PG&E Pledges to Honor Renewable Contracts in Bankruptcy Plan

California utility’s $18 billion pledge for wildfire victims faces scrutiny, but legacy renewable contract holders are breathing a sigh of relief.

Pacific Gas & Electric submitted a bankruptcy reorganization plan Monday that would pledge up to $18 billion to wildfire victims and allow the California utility to exit bankruptcy by mid-2020, a key deadline for it to take part in a multi-billion dollar state wildfire fund.

The plan also pledges to honor PG&E's legacy renewable energy contracts, easing concerns from the solar and wind generators holding those contracts.

The plan marks the beginning of negotiations between creditors, shareholders and fire victims. Even before its release, it had already faced a setback. This past Friday, state lawmakers shelved a bill that would have offered PG&E access to as much as $20 billion in bonds to cover liabilities for the 2017 and 2018 wildfires that drove it into bankruptcy.

PG&E’s plan proposes $16.9 billion in payments to wildfire victims, but would cap payouts at no more than $18 billion. That’s less than the upward range of damages being sought from private victims and public entities for the 2017 and 2018 wildfires caused by PG&E equipment — a range that includes last year’s Camp Fire, the state’s deadliest to date, with damages estimated in the $15 billion range.

Still, it’s more than the $14 billion proposed in a $31 billion PG&E restructuring plan Bloomberg reported on in June. It’s also in line with the $16 billion to $18 billion for claims in a $30 billion alternative plan, proposed by major bondholders, including Elliott Management Corp. and Pacific Investment Management Co., that would give them a majority stake in the utility.
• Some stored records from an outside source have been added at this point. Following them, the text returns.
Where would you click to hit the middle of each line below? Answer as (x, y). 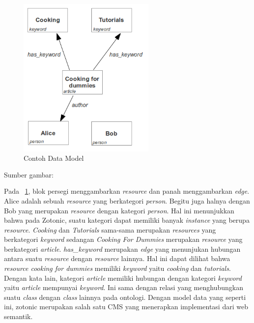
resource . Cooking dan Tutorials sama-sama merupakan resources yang (110, 229)
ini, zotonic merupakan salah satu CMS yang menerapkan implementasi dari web (126, 307)
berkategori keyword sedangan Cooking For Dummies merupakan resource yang (123, 239)
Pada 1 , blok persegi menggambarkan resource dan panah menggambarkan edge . (127, 191)
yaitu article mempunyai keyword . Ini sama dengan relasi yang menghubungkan (124, 287)
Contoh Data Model (54, 158)
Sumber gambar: (29, 174)
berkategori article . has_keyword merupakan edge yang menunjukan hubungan (122, 249)
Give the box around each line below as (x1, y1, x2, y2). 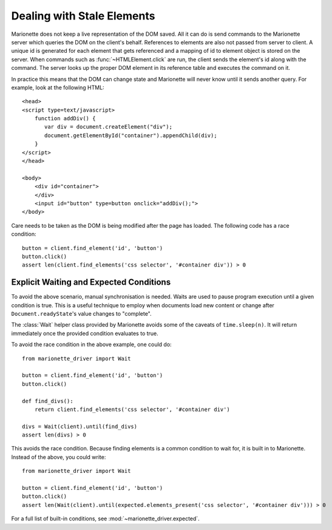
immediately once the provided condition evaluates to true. (11, 330, 159, 337)
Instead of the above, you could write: (11, 453, 106, 461)
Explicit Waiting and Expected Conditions (11, 277, 171, 288)
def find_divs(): (22, 398, 73, 404)
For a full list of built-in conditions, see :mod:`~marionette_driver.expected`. (11, 515, 200, 522)
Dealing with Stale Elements (11, 9, 155, 22)
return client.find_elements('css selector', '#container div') (34, 406, 230, 413)
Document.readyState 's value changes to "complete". (11, 310, 152, 317)
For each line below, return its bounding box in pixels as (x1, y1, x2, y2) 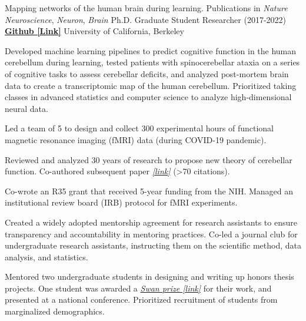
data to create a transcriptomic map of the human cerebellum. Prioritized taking (5, 79, 297, 91)
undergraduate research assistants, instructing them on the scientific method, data (5, 239, 301, 251)
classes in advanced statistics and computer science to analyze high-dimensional (5, 91, 292, 103)
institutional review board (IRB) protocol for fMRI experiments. (5, 196, 238, 209)
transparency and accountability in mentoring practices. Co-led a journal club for (5, 227, 298, 240)
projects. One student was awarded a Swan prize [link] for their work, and (5, 282, 272, 294)
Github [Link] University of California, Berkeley (5, 25, 184, 37)
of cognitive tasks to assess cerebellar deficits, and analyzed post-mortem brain (5, 67, 289, 80)
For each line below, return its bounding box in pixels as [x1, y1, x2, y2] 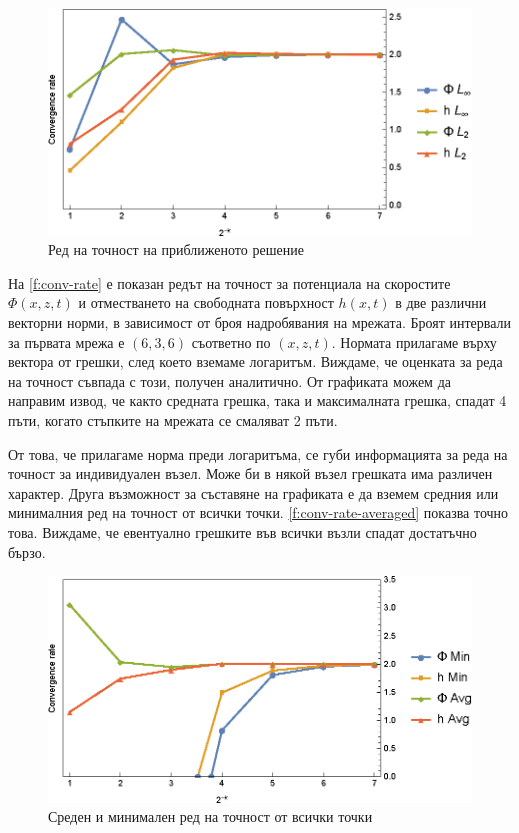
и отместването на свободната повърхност [78, 292, 334, 313]
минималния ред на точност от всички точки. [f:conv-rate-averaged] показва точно [8, 502, 509, 523]
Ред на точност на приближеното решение [48, 239, 304, 260]
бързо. [8, 541, 46, 562]
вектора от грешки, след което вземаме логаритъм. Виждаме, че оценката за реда [8, 351, 503, 372]
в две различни [395, 292, 487, 313]
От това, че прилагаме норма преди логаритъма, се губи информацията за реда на [8, 443, 508, 464]
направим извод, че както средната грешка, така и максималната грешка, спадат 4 [8, 390, 507, 411]
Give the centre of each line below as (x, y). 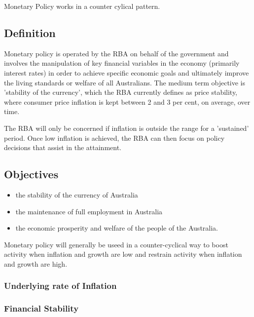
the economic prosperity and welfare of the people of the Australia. (117, 228)
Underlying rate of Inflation (60, 286)
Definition (30, 32)
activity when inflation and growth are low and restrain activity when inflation (123, 254)
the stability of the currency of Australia (77, 194)
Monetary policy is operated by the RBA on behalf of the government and (116, 53)
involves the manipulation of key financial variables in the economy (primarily (122, 63)
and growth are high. (36, 263)
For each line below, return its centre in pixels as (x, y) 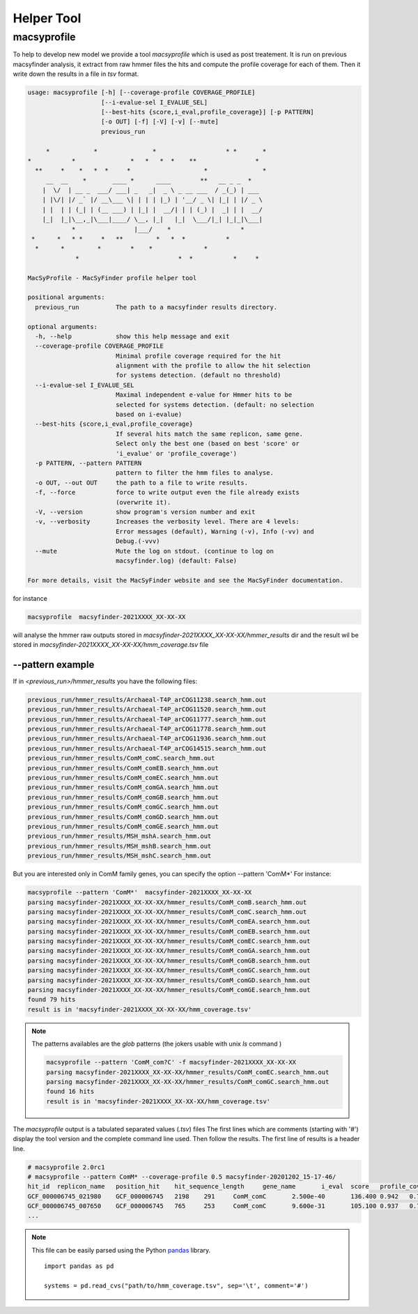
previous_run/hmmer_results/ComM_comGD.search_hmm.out (123, 817)
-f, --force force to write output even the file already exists (167, 492)
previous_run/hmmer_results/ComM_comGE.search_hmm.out (123, 826)
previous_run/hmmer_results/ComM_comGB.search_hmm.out (123, 797)
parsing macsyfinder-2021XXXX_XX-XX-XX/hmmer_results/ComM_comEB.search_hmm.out (169, 931)
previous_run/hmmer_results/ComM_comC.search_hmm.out (121, 758)
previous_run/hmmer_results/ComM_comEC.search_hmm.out (123, 778)
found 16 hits (70, 1092)
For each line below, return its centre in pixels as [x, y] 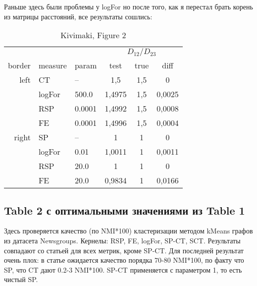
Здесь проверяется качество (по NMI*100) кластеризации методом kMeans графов [128, 231]
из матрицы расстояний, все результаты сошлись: [78, 16]
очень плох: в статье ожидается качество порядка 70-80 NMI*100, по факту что [124, 260]
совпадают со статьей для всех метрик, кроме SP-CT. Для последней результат [124, 250]
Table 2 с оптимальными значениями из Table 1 [125, 210]
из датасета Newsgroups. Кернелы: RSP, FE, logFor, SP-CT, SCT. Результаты [122, 240]
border [19, 65]
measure [52, 65]

This plan has become the focus of opposition from a group of companies that control about 49 percent of PG&E shares, dubbed Shareholders for Wildfire Victims. 

PG&E said its reorganization plan honors its roughly $42 billion in power purchase agreements (PPAs), much of that tied up in legacy solar, wind and other renewable energy projects. A bankruptcy court ruling in June could have allowed PG&E to renegotiate or cancel those PPAs, a threat that led to credit downgrades for some of the project companies behind the PPAs, including units of Consolidated Edison, Berkshire Hathaway and NextEra Energy.

PG&E pledged in August to honor its PPAs, under pressure from state lawmakers and regulators worried that breaking them could undermine the state's renewable energy goals. Still, the company has negotiated some "voluntary modifications" of contracts that have seen developers take a slight cut. 

Canadian Solar subsidiary Recurrent Energy took a voluntary pay cut of 10 percent on three solar projects, Reuters reported. And Hummingbird Energy Storage and mNOC took a similar cut on their energy storage contracts that are part of the Moss Landing portfolio

PG&E is under pressure to exit bankruptcy by the end of June 2020, or be excluded from participating in the $21 billion wildfire fund created by the legislature earlier this year, largely to protect investor-owned utilities Southern California Edison and San Diego Gas & Electric. Those utilities have been facing steep credit downgrades over the past 18 months, and could have been forced into bankruptcy if they were forced to face large-scale wildfire claims under the state’s strict “inverse condemnation” legal doctrine, which holds utilities responsible for damages, whether or not they’re found negligent or at fault for fires caused by their equipment. 

Setbacks, challenges to PG&E’s preferred bankruptcy plan

PG&E has continued to face setbacks in the days leading up to Monday’s filing of its reorganization plan. On Friday, California Assemblymember Chad Mayes announced he was shelving until next year a bill that would have allowed PG&E to raise up to $20 billion in bonds to help cover wildfire claims.

The bill, AB 235, was framed as a faster way to pay back fire victims through bonds that would eventually be paid back by company shareholders, according to PG&E and the shareholders group that’s formed in opposition to the bondholders group. But opponents labeled it a PG&E bailout, and spent heavily in advertising to counter the reported heavy lobbying effort from PG&E in support of the bill. 

Given the political challenges, Mayes wrote in a Friday tweet that the bill would not be heard this year, given the lack of time for proper debate in the remaining legislative session. He pledged to bring it back up in 2020, noting that “[w]e need to ensure that victims get paid and ratepayers are protected.”

PG&E said in Monday’s plan that it was confident it could raise as much as $40 billion in debt and equity financing to cover the costs of repaying wildfire damages, albeit at a likely higher costs to shareholders. 

Friday also brought another wrinkle to PG&E’s path toward reorganization in the form of a $2.5 billion offer from San Francisco to buy PG&E’s grid infrastructure in the city. This offer, which PG&E politely rebuffed in a Friday statement, could be seen as a hostile takeover attempt, given San Francisco’s longstanding disputes with the utility over distribution grid costs and delays, and its efforts to move customers to its community choice aggregator (CCA), CleanPowerSF.